Krasna Mark J, Jiao Xiaolong, Eslami Afshin, Rutter Chad M, Levine Alan M
Division of Thoracic Surgery, University of Maryland Medical Center, Baltimore, MD 21201, USA.
J Am Coll Surg. 2003 Nov;197(5):777-9. doi: 10.1016/S1072-7515(03)00755-5.
We reviewed our experience using anterior thoracoscopic procedures in the correction of severe idiopathic scoliosis and kyphotic deformities to evaluate the feasibility and effectiveness of such procedures.
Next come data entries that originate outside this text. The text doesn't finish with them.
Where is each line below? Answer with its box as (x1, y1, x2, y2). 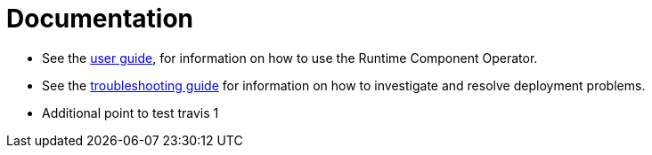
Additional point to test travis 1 (42, 105, 219, 120)
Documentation (6, 4, 194, 34)
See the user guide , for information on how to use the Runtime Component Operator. (42, 50, 538, 66)

Twenty-four patients who underwent thoracoscopic surgical correction of the spine between March 1995 and December 2001 were retrospectively reviewed. A team consisting of one orthopaedic surgeon and one thoracic surgeon performed anterior thoracoscopic soft tissue release, disc excision, and bone grafting followed on the same day with posterior instrumentation and correction of deformity.
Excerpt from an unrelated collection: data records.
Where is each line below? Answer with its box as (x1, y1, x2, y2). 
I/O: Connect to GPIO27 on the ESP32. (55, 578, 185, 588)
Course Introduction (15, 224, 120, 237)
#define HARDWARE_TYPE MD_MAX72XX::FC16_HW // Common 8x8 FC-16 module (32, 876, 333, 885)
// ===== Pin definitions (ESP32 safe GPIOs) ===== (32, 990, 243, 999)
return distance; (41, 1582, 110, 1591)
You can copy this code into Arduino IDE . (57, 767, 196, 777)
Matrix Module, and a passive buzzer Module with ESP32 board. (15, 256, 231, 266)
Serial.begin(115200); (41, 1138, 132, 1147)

There were 16 female and 8 male patients, with a median age of 16 years (range 11 to 47 years) with idiopathic scoliosis (20 patients) or kyphotic deformity (4 patients). The average time for the thoracoscopy was 125 minutes (range 60 to 175 minutes). Blood loss averaged 135 mL (range 20 to 350 mL), and a median number of five discs (range two to eight) were excised. The median ICU time was 2 days (range 1 to 8 days), and the median length of hospital stay was 6 days (range 4 to 11 days). One patient required conversion to an open procedure because of arterial bleeding from the cancellous bone (T5). Postoperative complications occurred in four patients (atelectasis, pneumothorax, pneumonia, and wound infection in one patient each). All patients had an uneventful hospital course after treatment.
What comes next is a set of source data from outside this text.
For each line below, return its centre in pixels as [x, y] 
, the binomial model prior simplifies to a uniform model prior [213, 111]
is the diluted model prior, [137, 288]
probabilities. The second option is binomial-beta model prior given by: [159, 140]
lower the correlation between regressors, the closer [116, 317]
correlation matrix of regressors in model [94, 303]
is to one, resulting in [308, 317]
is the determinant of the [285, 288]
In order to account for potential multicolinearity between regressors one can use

Thoracoscopic anterior procedures can be used safely and effectively in the treatment of idiopathic scoliosis and kyphotic deformity. This minimally invasive approach might decrease procedure-related trauma, operative time, blood loss, and length of hospitalization and may also alleviate postthoracotomy pain.
我们回顾了使用前路胸腔镜手术矫正严重特发性脊柱侧凸和后凸畸形的经验,以评估此类手术的可行性和有效性。
回顾性分析了1995年3月至2001年12月期间接受胸腔镜脊柱手术矫正的24例患者。由一名骨科医生和一名胸外科医生组成的团队进行前路胸腔镜软组织松解、椎间盘切除和植骨,同一天进行后路器械固定和畸形矫正。
患者中女性16例,男性8例,特发性脊柱侧凸(20例)或后凸畸形(4例)患者的中位年龄为16岁(范围11至47岁)。胸腔镜检查的平均时间为125分钟(范围60至175分钟)。平均失血量为135毫升(范围20至350毫升),切除椎间盘的中位数量为5个(范围2至8个)。ICU中位时间为2天(范围1至8天),住院中位时间为6天(范围4至11天)。1例患者因松质骨(T5)动脉出血需要转为开放手术。4例患者出现术后并发症(肺不张、气胸、肺炎和伤口感染各1例)。所有患者治疗后住院过程均顺利。
胸腔镜前路手术可安全有效地用于治疗特发性脊柱侧凸和后凸畸形。这种微创方法可能会减少与手术相关的创伤、手术时间、失血量和住院时间,还可能减轻开胸术后疼痛。